Um trio de físicos teóricos da Universidade Estadual da Pensilvânia calculou o limite superior para a possível quantização do tempo – eles sugerem 10 a 33 segundos como o limite superior para o período de um oscilador universal. Em seu artigo publicado na revista Physical Review Letters, Garrett Wendel, Luis Martínez e Martin Bojowald esboçam sua teoria e sugerem uma maneira possível de provar isso.

Por muitos anos, os físicos teóricos tentam explicar um grande problema – a teoria geral da relatividade sugere que o tempo é uma quantidade contínua, que pode se mover mais devagar ou mais rápido, dependendo das condições de aceleração e gravidade.
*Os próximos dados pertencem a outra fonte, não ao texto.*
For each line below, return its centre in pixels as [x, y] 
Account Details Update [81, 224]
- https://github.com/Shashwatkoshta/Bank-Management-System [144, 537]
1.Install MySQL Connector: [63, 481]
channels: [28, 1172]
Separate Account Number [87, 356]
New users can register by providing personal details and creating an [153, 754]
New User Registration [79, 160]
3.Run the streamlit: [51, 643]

Mas as teorias da mecânica quântica sugerem que o tempo passa a um ritmo constante, como as cenas de um filme sendo exibido. Nesse cenário, o tempo deve ser universal. Para que ambas as teorias estejam certas, essa contradição deve ser explicada de maneira racional.
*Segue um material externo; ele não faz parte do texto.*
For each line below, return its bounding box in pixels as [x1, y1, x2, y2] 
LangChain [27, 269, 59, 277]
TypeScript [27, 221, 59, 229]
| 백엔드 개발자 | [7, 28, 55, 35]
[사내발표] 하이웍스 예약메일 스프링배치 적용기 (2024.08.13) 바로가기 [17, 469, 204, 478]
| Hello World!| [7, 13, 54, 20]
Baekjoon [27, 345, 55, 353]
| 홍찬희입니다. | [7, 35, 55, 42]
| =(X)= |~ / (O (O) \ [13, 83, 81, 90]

Alguns teóricos sugeriram que uma explicação possível para a aparente discrepância é que o tempo pode ser quantificado como espaço-tempo, semelhante às teorias que descrevem a gravidade quântica. Nesse cenário, o espaço-tempo não é descrito como contínuo, mas dividido em unidades menores, que necessariamente precisam corresponder ao comprimento de Planck. É claro que isso é muito pequeno para ser detectável. A teoria também exigiria que esses pacotes discretos de tempo expirassem. Esse cenário sugere que seria necessário um relógio universal que funcionasse em uma unidade de tempo muito pequena. E, nesse cenário, o tempo universal existiria em todo o universo e também interagia com a matéria. Também levanta a questão de quão rápido esse relógio funcionaria.
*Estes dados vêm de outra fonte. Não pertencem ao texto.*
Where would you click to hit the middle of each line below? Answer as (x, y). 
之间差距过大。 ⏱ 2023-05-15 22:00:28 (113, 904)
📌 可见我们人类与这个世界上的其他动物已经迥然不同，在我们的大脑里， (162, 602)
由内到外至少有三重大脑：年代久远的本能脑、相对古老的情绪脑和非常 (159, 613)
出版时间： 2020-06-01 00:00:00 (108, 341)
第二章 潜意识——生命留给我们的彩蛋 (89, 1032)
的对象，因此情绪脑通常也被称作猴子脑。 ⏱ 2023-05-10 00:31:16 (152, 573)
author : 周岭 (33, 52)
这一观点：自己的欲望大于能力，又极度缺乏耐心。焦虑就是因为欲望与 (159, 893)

Nesse novo esforço, os teóricos desenvolveram uma teoria para descrever o limite superior desse incremento. Em seu modelo, eles sugerem que um relógio universal seria um oscilador quântico que alterna regularmente entre dois estados. Para calcular seu ritmo, eles imaginaram que fosse acoplado a um oscilador mais lento, semelhante a um relógio atômico. Em seu modelo, eles imaginavam a energia líquida dos dois osciladores como sendo sempre a mesma. Nesse cenário, as duas oscilações teriam que dessincronizar com o tempo. E os teóricos usaram essa divergência como uma maneira de calcular o limite superior do tique do relógio universal. Eles até sugerem que, apesar da incapacidade de medir uma escala tão curta, deve ser possível verificar sua teoria tentando medir a dessincronização das duas oscilações.